Overwhelmed By Social Media? Here Are 7 Ways to Keep Up | Social media and education | Scoop.it

This a timely and important piece from Mark Schaefer of {grow} in which he touches upon several issues which confront all of us who are trying to keep our heads above water in the ever-evolving world of Social Media.


To quote: "Not only do the platforms shift every day, the rules of engagement change constantly, too. Can anybody keep up with the real (and rumored) changes just to Facebook's EdgeRank formula? What we considered best practices six months ago are passé today. Social media is overwhelming, especially when there is pressure to master every new platform that comes along  How do you keep up?."


Remember:


** Platforms may change but marketing fundamentals remain the same


** Absolutely nobody can navigate this changing world alone as there are too many facets to it, so form a mutually beneficial support group.
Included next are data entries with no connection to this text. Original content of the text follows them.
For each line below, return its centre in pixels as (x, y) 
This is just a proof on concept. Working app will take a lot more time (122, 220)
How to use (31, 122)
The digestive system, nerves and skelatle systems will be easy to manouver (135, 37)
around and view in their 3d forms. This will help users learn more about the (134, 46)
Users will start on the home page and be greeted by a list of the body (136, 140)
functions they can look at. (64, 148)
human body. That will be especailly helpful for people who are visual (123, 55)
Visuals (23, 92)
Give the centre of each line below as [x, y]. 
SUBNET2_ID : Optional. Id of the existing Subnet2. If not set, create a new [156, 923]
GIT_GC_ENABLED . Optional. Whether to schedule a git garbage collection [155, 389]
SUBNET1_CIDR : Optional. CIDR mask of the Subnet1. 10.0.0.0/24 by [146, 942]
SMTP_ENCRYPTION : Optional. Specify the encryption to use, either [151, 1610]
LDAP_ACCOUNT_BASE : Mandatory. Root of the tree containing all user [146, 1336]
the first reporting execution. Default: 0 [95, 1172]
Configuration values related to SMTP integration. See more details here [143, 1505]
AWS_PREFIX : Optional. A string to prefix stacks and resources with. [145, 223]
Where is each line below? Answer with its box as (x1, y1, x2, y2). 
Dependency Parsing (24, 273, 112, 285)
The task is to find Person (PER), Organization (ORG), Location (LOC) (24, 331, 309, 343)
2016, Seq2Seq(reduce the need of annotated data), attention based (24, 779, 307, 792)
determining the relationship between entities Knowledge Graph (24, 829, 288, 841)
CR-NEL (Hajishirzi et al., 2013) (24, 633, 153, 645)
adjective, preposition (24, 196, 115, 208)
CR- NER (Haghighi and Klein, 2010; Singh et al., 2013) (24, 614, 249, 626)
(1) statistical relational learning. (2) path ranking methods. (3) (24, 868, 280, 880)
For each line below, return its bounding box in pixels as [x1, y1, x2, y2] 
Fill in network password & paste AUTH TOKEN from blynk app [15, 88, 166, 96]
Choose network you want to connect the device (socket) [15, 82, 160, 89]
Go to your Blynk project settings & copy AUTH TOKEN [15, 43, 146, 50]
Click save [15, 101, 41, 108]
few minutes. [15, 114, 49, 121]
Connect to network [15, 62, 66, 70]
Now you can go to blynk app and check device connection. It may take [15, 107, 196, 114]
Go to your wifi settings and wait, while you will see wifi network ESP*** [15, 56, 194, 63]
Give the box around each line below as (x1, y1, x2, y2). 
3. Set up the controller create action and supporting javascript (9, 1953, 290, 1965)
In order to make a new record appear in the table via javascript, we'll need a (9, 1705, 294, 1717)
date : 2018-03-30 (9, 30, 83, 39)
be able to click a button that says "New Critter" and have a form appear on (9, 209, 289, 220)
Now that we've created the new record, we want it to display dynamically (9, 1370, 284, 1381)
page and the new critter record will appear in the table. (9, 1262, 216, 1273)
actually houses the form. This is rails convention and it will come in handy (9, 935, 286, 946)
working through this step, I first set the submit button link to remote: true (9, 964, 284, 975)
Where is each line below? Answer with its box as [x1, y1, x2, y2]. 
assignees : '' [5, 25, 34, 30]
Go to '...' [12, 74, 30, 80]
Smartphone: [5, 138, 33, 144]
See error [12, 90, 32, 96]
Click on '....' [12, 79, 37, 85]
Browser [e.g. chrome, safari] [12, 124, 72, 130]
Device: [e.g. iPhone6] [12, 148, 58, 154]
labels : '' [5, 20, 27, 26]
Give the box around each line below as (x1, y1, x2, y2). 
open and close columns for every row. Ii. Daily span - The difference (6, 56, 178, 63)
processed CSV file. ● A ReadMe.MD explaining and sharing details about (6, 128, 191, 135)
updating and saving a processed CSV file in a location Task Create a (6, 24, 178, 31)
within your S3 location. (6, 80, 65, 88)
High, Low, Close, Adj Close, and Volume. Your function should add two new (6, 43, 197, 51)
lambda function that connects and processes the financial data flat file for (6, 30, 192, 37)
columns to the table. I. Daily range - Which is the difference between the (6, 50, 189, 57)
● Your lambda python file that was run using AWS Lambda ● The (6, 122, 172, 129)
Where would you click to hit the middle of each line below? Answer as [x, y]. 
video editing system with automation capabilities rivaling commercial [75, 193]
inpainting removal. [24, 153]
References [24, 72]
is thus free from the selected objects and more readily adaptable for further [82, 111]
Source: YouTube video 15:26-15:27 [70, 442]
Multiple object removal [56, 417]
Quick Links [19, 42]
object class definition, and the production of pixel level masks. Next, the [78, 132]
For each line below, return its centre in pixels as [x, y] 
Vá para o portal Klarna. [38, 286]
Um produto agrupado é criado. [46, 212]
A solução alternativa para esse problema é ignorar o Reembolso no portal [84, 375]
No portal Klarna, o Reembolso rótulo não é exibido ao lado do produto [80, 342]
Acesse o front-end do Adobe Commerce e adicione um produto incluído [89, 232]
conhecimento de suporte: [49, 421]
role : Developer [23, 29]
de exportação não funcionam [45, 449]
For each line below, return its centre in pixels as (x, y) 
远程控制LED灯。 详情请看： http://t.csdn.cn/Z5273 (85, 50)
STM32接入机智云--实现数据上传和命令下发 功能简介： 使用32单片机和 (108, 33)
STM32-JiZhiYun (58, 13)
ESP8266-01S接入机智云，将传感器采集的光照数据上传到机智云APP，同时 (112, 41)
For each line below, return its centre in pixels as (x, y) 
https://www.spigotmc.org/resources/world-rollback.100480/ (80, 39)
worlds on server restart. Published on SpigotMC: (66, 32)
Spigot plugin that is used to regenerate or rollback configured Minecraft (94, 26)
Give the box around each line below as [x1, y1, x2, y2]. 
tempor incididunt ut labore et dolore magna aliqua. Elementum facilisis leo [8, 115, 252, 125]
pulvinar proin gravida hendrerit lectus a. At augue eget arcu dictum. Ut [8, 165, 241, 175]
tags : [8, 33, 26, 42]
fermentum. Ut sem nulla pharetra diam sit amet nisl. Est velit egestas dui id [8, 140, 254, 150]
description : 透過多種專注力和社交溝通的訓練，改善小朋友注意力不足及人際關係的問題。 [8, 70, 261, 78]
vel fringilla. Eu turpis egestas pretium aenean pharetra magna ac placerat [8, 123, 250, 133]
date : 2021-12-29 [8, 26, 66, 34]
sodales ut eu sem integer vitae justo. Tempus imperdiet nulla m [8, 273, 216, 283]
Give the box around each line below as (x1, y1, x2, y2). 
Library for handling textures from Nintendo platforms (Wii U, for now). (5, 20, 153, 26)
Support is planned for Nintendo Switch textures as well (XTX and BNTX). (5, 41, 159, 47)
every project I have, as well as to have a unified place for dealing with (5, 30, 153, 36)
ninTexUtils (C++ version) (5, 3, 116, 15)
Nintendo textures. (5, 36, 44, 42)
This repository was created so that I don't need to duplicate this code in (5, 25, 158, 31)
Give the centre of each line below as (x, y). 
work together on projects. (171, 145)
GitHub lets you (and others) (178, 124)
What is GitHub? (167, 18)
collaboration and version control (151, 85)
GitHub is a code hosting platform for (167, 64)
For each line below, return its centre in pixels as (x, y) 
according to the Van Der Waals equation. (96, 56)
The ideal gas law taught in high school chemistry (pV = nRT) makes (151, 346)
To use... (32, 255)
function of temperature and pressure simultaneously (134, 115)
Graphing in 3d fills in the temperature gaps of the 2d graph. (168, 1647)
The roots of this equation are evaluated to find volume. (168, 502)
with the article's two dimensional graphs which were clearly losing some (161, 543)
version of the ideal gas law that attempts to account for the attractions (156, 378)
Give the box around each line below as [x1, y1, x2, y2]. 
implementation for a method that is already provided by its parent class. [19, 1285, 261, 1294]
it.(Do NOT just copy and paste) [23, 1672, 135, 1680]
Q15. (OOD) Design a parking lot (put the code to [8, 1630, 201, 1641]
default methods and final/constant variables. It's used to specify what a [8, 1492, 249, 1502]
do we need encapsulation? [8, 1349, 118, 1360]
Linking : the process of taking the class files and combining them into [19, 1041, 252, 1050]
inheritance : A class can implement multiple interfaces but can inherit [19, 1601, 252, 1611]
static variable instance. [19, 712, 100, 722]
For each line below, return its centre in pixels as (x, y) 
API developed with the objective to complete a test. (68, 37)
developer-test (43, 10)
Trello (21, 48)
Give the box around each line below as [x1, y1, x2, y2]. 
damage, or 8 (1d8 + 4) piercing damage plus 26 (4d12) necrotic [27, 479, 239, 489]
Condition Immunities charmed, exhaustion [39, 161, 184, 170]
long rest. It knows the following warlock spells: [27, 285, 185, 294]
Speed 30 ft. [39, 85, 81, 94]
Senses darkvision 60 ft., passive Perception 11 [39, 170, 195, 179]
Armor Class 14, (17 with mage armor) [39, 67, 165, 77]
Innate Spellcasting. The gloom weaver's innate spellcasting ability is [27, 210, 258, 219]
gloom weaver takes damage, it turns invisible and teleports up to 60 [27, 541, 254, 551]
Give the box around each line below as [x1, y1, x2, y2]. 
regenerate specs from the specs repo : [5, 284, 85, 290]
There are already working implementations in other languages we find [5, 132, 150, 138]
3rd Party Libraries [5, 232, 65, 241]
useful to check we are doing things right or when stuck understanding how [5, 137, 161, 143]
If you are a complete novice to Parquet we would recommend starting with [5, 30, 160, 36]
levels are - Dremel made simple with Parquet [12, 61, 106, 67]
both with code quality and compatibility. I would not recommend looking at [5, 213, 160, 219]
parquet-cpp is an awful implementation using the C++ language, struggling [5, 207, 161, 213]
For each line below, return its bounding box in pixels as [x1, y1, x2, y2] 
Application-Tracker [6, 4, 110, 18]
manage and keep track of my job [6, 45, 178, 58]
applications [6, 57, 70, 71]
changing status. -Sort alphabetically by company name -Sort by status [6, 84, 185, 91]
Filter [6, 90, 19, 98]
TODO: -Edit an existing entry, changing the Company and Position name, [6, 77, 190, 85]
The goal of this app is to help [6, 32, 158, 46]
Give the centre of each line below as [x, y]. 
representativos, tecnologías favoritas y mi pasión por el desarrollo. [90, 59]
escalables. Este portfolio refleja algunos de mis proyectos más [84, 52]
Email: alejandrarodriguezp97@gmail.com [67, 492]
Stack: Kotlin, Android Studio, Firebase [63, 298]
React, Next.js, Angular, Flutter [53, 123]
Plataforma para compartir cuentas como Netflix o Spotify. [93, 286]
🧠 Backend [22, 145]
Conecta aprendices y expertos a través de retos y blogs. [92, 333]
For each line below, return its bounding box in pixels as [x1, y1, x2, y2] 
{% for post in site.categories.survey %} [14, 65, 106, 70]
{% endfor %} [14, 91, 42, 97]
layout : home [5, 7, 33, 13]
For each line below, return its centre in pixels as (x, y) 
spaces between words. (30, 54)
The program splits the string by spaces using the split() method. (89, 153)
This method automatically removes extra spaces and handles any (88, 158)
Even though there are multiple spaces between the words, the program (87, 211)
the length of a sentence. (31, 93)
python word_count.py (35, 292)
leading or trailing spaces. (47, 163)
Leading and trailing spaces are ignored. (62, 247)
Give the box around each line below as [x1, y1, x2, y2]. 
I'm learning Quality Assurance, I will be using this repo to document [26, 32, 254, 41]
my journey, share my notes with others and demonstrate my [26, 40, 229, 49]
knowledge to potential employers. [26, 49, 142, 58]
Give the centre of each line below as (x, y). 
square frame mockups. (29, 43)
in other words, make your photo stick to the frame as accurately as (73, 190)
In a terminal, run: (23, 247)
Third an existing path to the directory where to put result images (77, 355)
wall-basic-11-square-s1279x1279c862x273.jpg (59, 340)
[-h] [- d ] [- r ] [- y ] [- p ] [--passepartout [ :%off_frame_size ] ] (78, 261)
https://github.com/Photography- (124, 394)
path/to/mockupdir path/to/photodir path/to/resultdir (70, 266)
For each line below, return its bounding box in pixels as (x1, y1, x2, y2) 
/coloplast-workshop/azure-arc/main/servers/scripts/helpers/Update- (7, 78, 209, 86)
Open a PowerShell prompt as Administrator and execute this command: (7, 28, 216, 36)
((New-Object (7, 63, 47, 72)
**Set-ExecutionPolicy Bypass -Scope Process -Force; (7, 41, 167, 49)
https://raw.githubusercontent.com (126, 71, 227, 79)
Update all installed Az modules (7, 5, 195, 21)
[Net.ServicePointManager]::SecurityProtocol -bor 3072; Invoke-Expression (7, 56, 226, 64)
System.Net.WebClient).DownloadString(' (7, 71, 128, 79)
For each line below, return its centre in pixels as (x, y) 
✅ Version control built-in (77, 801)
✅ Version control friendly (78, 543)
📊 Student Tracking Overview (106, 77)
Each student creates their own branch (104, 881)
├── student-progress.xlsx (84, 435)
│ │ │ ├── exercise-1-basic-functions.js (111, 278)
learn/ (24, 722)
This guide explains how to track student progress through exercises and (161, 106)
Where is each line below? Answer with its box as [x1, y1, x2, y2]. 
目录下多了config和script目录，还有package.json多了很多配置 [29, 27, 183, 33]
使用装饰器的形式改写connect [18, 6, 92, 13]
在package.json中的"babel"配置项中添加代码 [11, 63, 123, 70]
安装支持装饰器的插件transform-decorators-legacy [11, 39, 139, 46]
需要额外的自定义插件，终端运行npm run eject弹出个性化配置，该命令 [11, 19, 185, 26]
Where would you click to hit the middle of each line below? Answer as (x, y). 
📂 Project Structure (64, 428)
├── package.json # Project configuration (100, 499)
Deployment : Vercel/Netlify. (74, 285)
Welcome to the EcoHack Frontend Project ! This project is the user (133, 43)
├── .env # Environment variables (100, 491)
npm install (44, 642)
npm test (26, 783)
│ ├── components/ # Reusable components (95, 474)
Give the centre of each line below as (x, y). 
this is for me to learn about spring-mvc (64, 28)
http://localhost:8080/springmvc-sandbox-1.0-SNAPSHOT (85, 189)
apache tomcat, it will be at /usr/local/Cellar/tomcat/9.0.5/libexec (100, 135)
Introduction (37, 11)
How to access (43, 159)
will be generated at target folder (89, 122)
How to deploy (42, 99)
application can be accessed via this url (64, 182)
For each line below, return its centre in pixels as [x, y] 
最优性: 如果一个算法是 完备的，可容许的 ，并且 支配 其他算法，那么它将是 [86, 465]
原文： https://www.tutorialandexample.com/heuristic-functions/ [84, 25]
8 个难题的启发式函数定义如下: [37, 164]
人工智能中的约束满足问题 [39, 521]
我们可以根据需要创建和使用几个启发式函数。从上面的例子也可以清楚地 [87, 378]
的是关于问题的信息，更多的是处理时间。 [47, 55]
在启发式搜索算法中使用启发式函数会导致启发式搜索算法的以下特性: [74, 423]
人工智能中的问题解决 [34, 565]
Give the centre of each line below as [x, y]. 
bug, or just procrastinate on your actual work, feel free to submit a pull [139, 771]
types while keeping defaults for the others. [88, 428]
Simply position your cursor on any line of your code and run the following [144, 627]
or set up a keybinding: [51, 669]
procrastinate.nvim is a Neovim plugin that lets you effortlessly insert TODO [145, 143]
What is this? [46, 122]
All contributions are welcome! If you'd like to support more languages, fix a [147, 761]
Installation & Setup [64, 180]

** There's too much informationfor any one person to keep on top of all of it, so pick a main focus and try really hard to keep mainly to that.


** Know your audience and go where you will find them. This might mean giving up on one of the major platforms.  Swallow hard and do it!


** The more successful you become and the more your reach grows, the less time you will have to engage one-on-one with people. Don't let yourself feel guilty about this as it is inevitable.


** Go to a trusted source for information but be warned: Such a place may not (yet) exist.


Curated by Jan Gordon covering "Curation, Social Business and Beyond"


See article here: [http://bit.ly/VcYLb]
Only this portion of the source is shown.